[Input data — start]
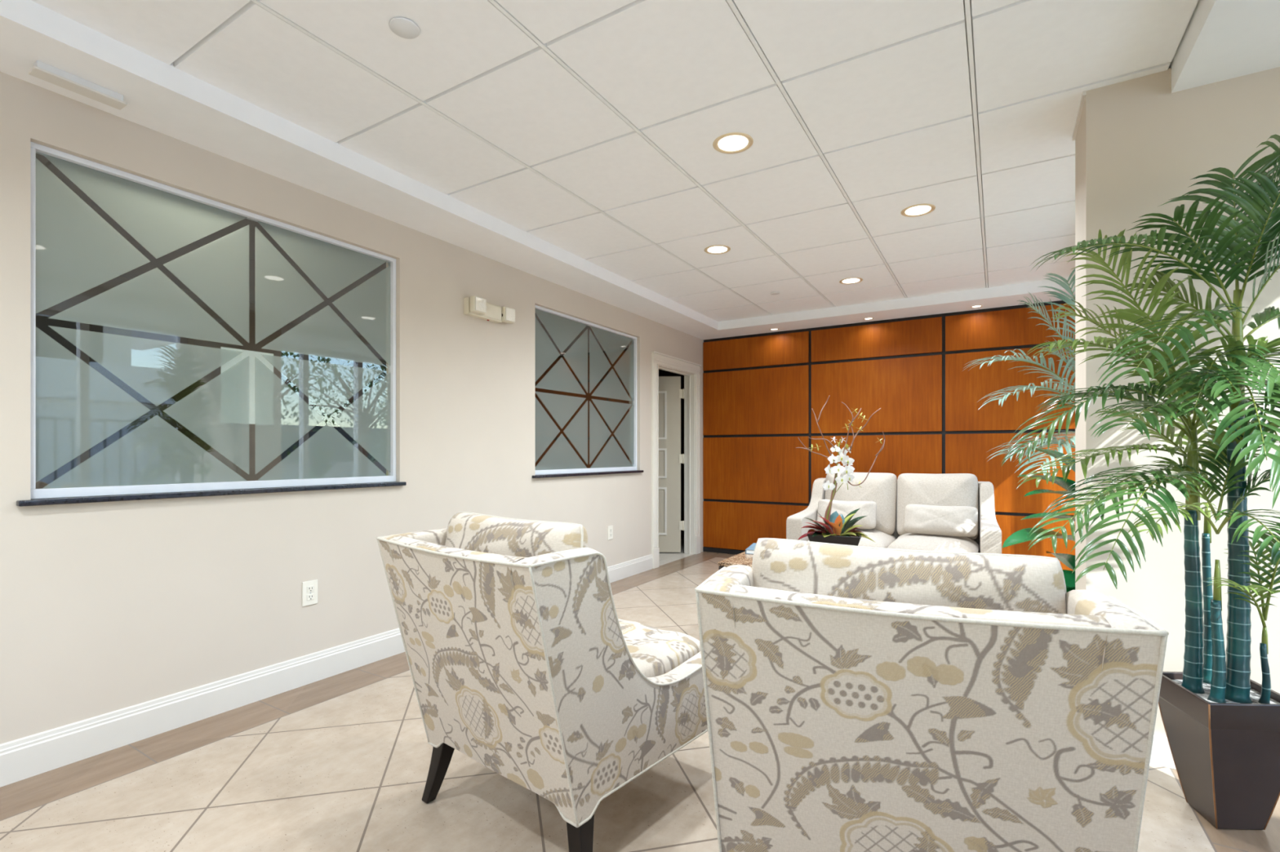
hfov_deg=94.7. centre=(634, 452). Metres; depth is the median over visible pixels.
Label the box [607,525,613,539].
wall outlet
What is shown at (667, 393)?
door
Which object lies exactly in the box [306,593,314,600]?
socket
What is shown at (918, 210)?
recessed light
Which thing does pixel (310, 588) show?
socket
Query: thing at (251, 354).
paper sheet
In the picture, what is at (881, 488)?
cushion
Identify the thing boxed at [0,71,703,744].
wall
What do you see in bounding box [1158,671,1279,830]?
planter
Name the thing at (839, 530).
orchid arrangement
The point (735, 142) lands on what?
recessed light
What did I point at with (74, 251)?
window
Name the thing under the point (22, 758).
baseboard
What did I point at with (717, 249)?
recessed light
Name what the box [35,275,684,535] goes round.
wall
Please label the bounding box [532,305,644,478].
window
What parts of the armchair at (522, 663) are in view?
inside arm, leg, leg, inside arm, outside arm
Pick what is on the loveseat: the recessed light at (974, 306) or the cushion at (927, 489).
the cushion at (927, 489)
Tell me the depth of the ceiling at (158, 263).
4.09 m
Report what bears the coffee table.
on the floor
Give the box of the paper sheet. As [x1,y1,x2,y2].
[221,346,273,424]
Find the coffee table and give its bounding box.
[717,551,753,570]
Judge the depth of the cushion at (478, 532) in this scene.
1.63 m
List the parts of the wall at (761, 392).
wood panel, wood panel, wood panel, wood panel, wood panel, wood panel, wood panel, wood panel, wood panel, wood panel, wood panel
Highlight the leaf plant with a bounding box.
[1002,448,1075,592]
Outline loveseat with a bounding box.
[786,471,1001,554]
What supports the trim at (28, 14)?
attached to the ceiling at (150, 105)
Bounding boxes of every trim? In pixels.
[0,0,1075,330]
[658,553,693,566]
[1071,90,1086,141]
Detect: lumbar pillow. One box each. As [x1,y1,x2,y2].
[817,499,876,528]
[903,504,977,537]
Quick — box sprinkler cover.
[389,17,419,39]
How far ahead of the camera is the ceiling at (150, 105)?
2.39 m
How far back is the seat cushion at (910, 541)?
4.37 m
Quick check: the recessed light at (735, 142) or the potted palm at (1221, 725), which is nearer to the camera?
the potted palm at (1221, 725)
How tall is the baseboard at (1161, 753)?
0.100 m
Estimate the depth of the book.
3.83 m
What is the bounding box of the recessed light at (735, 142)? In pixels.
[712,132,753,154]
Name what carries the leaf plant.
on the floor
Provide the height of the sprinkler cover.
0.009 m
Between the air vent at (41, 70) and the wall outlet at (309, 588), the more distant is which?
the wall outlet at (309, 588)
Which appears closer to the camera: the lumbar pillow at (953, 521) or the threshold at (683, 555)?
the lumbar pillow at (953, 521)
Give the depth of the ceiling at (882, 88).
2.36 m
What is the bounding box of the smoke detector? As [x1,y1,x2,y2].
[770,291,779,294]
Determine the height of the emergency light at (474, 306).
0.114 m
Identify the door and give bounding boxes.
[651,351,701,568]
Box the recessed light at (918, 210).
[901,204,935,217]
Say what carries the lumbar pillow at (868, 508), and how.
on the loveseat
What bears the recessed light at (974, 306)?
in the ceiling at (150, 105)
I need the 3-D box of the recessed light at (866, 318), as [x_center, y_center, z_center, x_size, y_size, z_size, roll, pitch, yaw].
[2.226,-1.283,5.613,0.090,0.016,0.090,0,0,32]
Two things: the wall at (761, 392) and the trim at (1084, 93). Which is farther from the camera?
the wall at (761, 392)
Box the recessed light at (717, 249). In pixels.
[704,244,730,254]
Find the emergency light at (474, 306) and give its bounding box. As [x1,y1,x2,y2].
[463,295,515,324]
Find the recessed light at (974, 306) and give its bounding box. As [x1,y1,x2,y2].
[970,305,982,307]
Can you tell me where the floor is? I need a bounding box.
[0,535,1279,851]
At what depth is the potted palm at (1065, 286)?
3.67 m
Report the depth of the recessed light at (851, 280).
4.67 m
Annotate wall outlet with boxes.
[302,579,317,606]
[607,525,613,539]
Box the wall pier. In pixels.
[1075,66,1279,737]
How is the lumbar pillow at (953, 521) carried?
on the loveseat
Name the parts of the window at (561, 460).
sill
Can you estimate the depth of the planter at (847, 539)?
3.58 m
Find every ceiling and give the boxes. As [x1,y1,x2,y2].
[0,0,1279,340]
[31,0,1199,321]
[35,153,542,324]
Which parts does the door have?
panel moulding, panel moulding, panel moulding
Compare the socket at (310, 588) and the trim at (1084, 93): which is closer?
the trim at (1084, 93)
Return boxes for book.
[745,542,756,554]
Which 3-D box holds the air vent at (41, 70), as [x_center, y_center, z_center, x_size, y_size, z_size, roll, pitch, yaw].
[-1.905,-1.262,2.025,0.064,0.034,0.240,0,0,32]
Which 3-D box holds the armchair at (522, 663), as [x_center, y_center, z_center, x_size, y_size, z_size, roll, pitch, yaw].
[-0.208,0.650,1.901,0.719,0.926,0.935,0,0,39]
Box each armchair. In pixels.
[376,511,707,851]
[694,537,1168,851]
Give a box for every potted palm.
[963,268,1075,477]
[1000,134,1279,830]
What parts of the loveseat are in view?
arm, frame, arm
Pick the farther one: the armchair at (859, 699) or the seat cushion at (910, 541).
the seat cushion at (910, 541)
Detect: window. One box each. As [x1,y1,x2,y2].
[16,142,406,506]
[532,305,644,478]
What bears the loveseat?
on the floor
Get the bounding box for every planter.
[807,533,861,546]
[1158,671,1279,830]
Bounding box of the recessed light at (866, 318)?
[863,317,873,319]
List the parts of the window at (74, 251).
sill
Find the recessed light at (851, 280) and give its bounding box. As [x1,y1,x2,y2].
[839,277,862,284]
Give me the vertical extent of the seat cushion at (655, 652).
0.166 m
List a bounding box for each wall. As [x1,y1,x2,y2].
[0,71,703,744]
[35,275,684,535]
[702,299,1075,570]
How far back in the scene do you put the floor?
1.92 m
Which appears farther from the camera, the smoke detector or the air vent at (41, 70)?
the smoke detector
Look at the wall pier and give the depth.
2.12 m
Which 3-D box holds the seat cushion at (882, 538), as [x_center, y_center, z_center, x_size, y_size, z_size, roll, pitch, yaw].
[1.794,0.729,4.857,0.596,0.182,0.670,0,0,32]
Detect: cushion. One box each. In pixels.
[444,512,587,557]
[617,618,700,677]
[752,539,1066,613]
[808,528,896,548]
[823,471,897,534]
[887,533,979,552]
[897,473,978,540]
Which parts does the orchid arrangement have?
stem, stem, stem, stem
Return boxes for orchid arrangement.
[795,395,884,546]
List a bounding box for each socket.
[306,585,314,592]
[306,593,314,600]
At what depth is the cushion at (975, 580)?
1.11 m
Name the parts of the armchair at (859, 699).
inside arm, inside arm
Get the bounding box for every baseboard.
[0,554,653,786]
[1149,735,1175,768]
[Input data — finish]
§ What is expected
Please retype the records above exactly, leaving every image out.

§ Answer to this problem
hfov_deg=94.7. centre=(634, 452). Metres; depth is the median over visible pixels.
Label the box [607,525,613,539].
wall outlet
What is shown at (667, 393)?
door
Which object lies exactly in the box [306,593,314,600]?
socket
What is shown at (918, 210)?
recessed light
Which thing does pixel (310, 588) show?
socket
Query: thing at (251, 354).
paper sheet
In the picture, what is at (881, 488)?
cushion
Identify the thing boxed at [0,71,703,744].
wall
What do you see in bounding box [1158,671,1279,830]?
planter
Name the thing at (839, 530).
orchid arrangement
The point (735, 142) lands on what?
recessed light
What did I point at with (74, 251)?
window
Name the thing under the point (22, 758).
baseboard
What did I point at with (717, 249)?
recessed light
Name what the box [35,275,684,535] goes round.
wall
Please label the bounding box [532,305,644,478].
window
What parts of the armchair at (522, 663) are in view?
inside arm, leg, leg, inside arm, outside arm
Pick what is on the loveseat: the recessed light at (974, 306) or the cushion at (927, 489).
the cushion at (927, 489)
Tell me the depth of the ceiling at (158, 263).
4.09 m
Report what bears the coffee table.
on the floor
Give the box of the paper sheet. As [x1,y1,x2,y2].
[221,346,273,424]
Find the coffee table and give its bounding box.
[717,551,753,570]
Judge the depth of the cushion at (478, 532) in this scene.
1.63 m
List the parts of the wall at (761, 392).
wood panel, wood panel, wood panel, wood panel, wood panel, wood panel, wood panel, wood panel, wood panel, wood panel, wood panel
Highlight the leaf plant with a bounding box.
[1002,448,1075,592]
Outline loveseat with a bounding box.
[786,471,1001,554]
What supports the trim at (28, 14)?
attached to the ceiling at (150, 105)
Bounding boxes of every trim? In pixels.
[0,0,1075,330]
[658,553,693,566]
[1071,90,1086,141]
Detect: lumbar pillow. One box each. As [x1,y1,x2,y2].
[817,499,876,528]
[903,504,977,537]
Quick — box sprinkler cover.
[389,17,419,39]
How far ahead of the camera is the ceiling at (150, 105)?
2.39 m
How far back is the seat cushion at (910, 541)?
4.37 m
Quick check: the recessed light at (735, 142) or the potted palm at (1221, 725), which is nearer to the camera?
the potted palm at (1221, 725)
How tall is the baseboard at (1161, 753)?
0.100 m
Estimate the depth of the book.
3.83 m
What is the bounding box of the recessed light at (735, 142)? In pixels.
[712,132,753,154]
Name what carries the leaf plant.
on the floor
Provide the height of the sprinkler cover.
0.009 m
Between the air vent at (41, 70) and the wall outlet at (309, 588), the more distant is which?
the wall outlet at (309, 588)
Which appears closer to the camera: the lumbar pillow at (953, 521) or the threshold at (683, 555)?
the lumbar pillow at (953, 521)
Give the depth of the ceiling at (882, 88).
2.36 m
What is the bounding box of the smoke detector? As [x1,y1,x2,y2].
[770,291,779,294]
Determine the height of the emergency light at (474, 306).
0.114 m
Identify the door and give bounding boxes.
[651,351,701,568]
Box the recessed light at (918, 210).
[901,204,935,217]
Say what carries the lumbar pillow at (868, 508), and how.
on the loveseat
What bears the recessed light at (974, 306)?
in the ceiling at (150, 105)
I need the 3-D box of the recessed light at (866, 318), as [x_center, y_center, z_center, x_size, y_size, z_size, roll, pitch, yaw].
[2.226,-1.283,5.613,0.090,0.016,0.090,0,0,32]
Two things: the wall at (761, 392) and the trim at (1084, 93). Which is farther from the camera?
the wall at (761, 392)
Box the recessed light at (717, 249). In pixels.
[704,244,730,254]
Find the emergency light at (474, 306) and give its bounding box. As [x1,y1,x2,y2].
[463,295,515,324]
Find the recessed light at (974, 306) and give its bounding box. As [x1,y1,x2,y2].
[970,305,982,307]
Can you tell me where the floor is? I need a bounding box.
[0,535,1279,851]
At what depth is the potted palm at (1065, 286)?
3.67 m
Report the depth of the recessed light at (851, 280).
4.67 m
Annotate wall outlet with boxes.
[302,579,317,606]
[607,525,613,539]
Box the wall pier. In pixels.
[1075,66,1279,737]
How is the lumbar pillow at (953, 521) carried?
on the loveseat
Name the parts of the window at (561, 460).
sill
Can you estimate the depth of the planter at (847, 539)?
3.58 m
Find every ceiling and give the boxes. As [x1,y1,x2,y2].
[0,0,1279,340]
[31,0,1199,321]
[35,153,542,324]
Which parts does the door have?
panel moulding, panel moulding, panel moulding
Compare the socket at (310, 588) and the trim at (1084, 93): which is closer?
the trim at (1084, 93)
Return boxes for book.
[745,542,756,554]
Which 3-D box holds the air vent at (41, 70), as [x_center, y_center, z_center, x_size, y_size, z_size, roll, pitch, yaw].
[-1.905,-1.262,2.025,0.064,0.034,0.240,0,0,32]
Which 3-D box holds the armchair at (522, 663), as [x_center, y_center, z_center, x_size, y_size, z_size, roll, pitch, yaw].
[-0.208,0.650,1.901,0.719,0.926,0.935,0,0,39]
Box each armchair. In pixels.
[376,511,707,851]
[694,537,1168,851]
Give a box for every potted palm.
[963,268,1075,477]
[1000,134,1279,830]
What parts of the loveseat are in view?
arm, frame, arm
Pick the farther one: the armchair at (859, 699) or the seat cushion at (910, 541).
the seat cushion at (910, 541)
Detect: window. One box each. As [x1,y1,x2,y2].
[16,142,406,506]
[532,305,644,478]
What bears the loveseat?
on the floor
Get the bounding box for every planter.
[807,533,861,546]
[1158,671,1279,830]
Bounding box of the recessed light at (866, 318)?
[863,317,873,319]
List the parts of the window at (74, 251).
sill
Find the recessed light at (851, 280) and give its bounding box. As [x1,y1,x2,y2].
[839,277,862,284]
Give me the vertical extent of the seat cushion at (655, 652).
0.166 m
List a bounding box for each wall. As [x1,y1,x2,y2].
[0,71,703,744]
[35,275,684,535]
[702,299,1075,570]
How far back in the scene do you put the floor?
1.92 m
Which appears farther from the camera, the smoke detector or the air vent at (41, 70)?
the smoke detector
Look at the wall pier and give the depth.
2.12 m
Which 3-D box holds the seat cushion at (882, 538), as [x_center, y_center, z_center, x_size, y_size, z_size, roll, pitch, yaw].
[1.794,0.729,4.857,0.596,0.182,0.670,0,0,32]
Detect: cushion. One box each. In pixels.
[444,512,587,557]
[617,618,700,677]
[752,539,1066,613]
[808,528,896,548]
[823,471,897,534]
[887,533,979,552]
[897,473,978,540]
Which parts does the orchid arrangement have?
stem, stem, stem, stem
Return boxes for orchid arrangement.
[795,395,884,546]
List a bounding box for each socket.
[306,585,314,592]
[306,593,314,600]
At what depth is the cushion at (975, 580)?
1.11 m
Name the parts of the armchair at (859, 699).
inside arm, inside arm
Get the bounding box for every baseboard.
[0,554,653,786]
[1149,735,1175,768]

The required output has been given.